Feeling sad and eating

eating when sad

We all know that feeling of feeling sad, or anxious, and reaching for food. But did you know looking at other people on Facebook can make you feel sad?
“No one joins Facebook to be sad and lonely. But a new study from the University of Michigan psychologist Ethan Kross argues that that’s exactly how it makes us feel. Over two weeks, Kross and his colleagues sent text messages to eighty-two Ann Arbor residents five times per day. The researchers wanted to know a few things: how their subjects felt overall, how worried and lonely they were, how much they had used Facebook, and how often they had had direct interaction with others since the previous text message. Kross found that the more people used Facebook in the time between the two texts, the less happy they felt—and the more their overall satisfaction declined from the beginning of the study until its end. The data, he argues, shows that Facebook was making them unhappy.” Read full article here.

Today for some reason, well to avoid other boring work I had online, I looked up an old boyfriend. This is from over 25 years ago.
I have looked for him before, but never found any thing online about him. I actually thought he might of died, sad and alone. Now why did I think that? I had good reason to think that. He was a compulsive gambler, and a bartender, who loved to party. He had 1 kids and 1 on the way, last time I talked to him, with short term girlfriends/one night stands type of things, before he was 26. But thank goodness after we had broken up. I was sure he was doomed. He did end up marrying one of the waitress from a place where we all had originally met, and she was a very nice catholic girl, so I thought that might save him.
He got married the same year I got married. I have been divorced now for 14 years and still single by choice. Usually I feel very happy with my choice, but then I found the ex. Well looks like he moved to Vegas! I am not so sure how that helped his gambling problem, but he is still married to the same lady, and they have 2 girls and what I could tell from FB the other two kids of his are girls too and they all look like one big happy family.
The kids are all adults now, like my own children, and he looks good, a little chubby but good, and his wife looks good too.
I still find it strange that I can shift through someones life on FB like this. I have nothing personal on my FB. I teach internet safety, and I if any of my old boyfriends wanted to find me , they would not be able to, because I have never used my legal name online for anything.
Anyway I felt sad and a little defeated after I saw all this and felt like he had successfully managed to stay married and even with what I knew were major problems, cheating, extra kids outside relationships, and a gambling problem, it looked like he has a successful family and life.
I guess this why FB can make people feel depressed.  Another article here about this.
“Interestingly, the so-called “Facebook effect” that Kross describes is not related to baseline mood or loneliness. “It’s not the case that people use Facebook more when they feel bad,” he says. “It is something unique about Facebook use that is making people feel worse.”
“When you’re browsing Facebook, you see people depict glowingly positive stuff.”
His wife posted a lot of AA type of saying about let go, you cannot control things and so forth, so that made me wonder how that all turned out, and his daughters had lots of photos of them drinking and captions like “What the “smith” family does best!”.
So the message is, we really don’t know what is going on with people, and Facebook makes it all look wonderful.
Do you find Facebook makes you feel sad or like a loser, or jealous or other negative feelings sometimes?
Does that trigger you to eat? How do you overcome that? Please share your coping skills or strategies for avoiding eating when upset in the comment section. Thanks!
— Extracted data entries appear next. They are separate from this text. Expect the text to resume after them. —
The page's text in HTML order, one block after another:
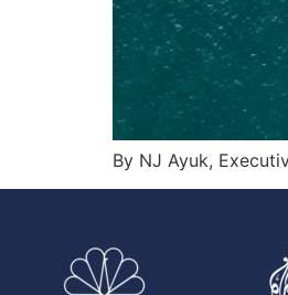
By NJ Ayuk,
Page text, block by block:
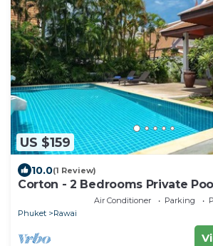
US $159
10.0(1 Review)
Corton - 2 Bedrooms Private
Air Conditioner Parking
Phuket
Rawai
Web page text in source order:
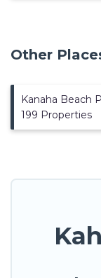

Helpful ideas and tips to overcome stress eating.
By Joy Bauer

Find alternatives to eating
Prepare a list of activities that are personally appealing and handy. Perhaps go for a walk, call a friend, listen to nostalgic music (anything that brings you back to a happy time), take a hot shower or bath, clean your house, polish your nails, surf the Internet, schedule outstanding appointments, watch something on TiVo, clean your purse, organize your closet, look through a photo album, etc.

Keep a food journal
Logging your food will help to identify your toughest timeframes. It will also make you accountable, so perhaps you’ll be less apt to reach for unnecessary food.

Three-food interference
Make the commitment to first eat three specific healthy foods before starting on comfort foods (i.e., an apple, handful of baby carrots and a nonfat yogurt). If after that, you still want to continue with your comfort foods, give yourself permission. However, most of the time, the three foods are enough to stop you from moving on.

Exercise regularly
Daily exercise relieves stress and puts you in a positive mindset, which provides greater strength to pass on the unhealthy fare.  

Get enough sleep
Research shows that sleep deprivation can increase hunger by decreasing leptin levels, the appetite-regulating hormone that signals fullness. Furthermore, with adequate sleep, you’ll be less tired and have more resolve to fight off the urge to grab foods for comfort.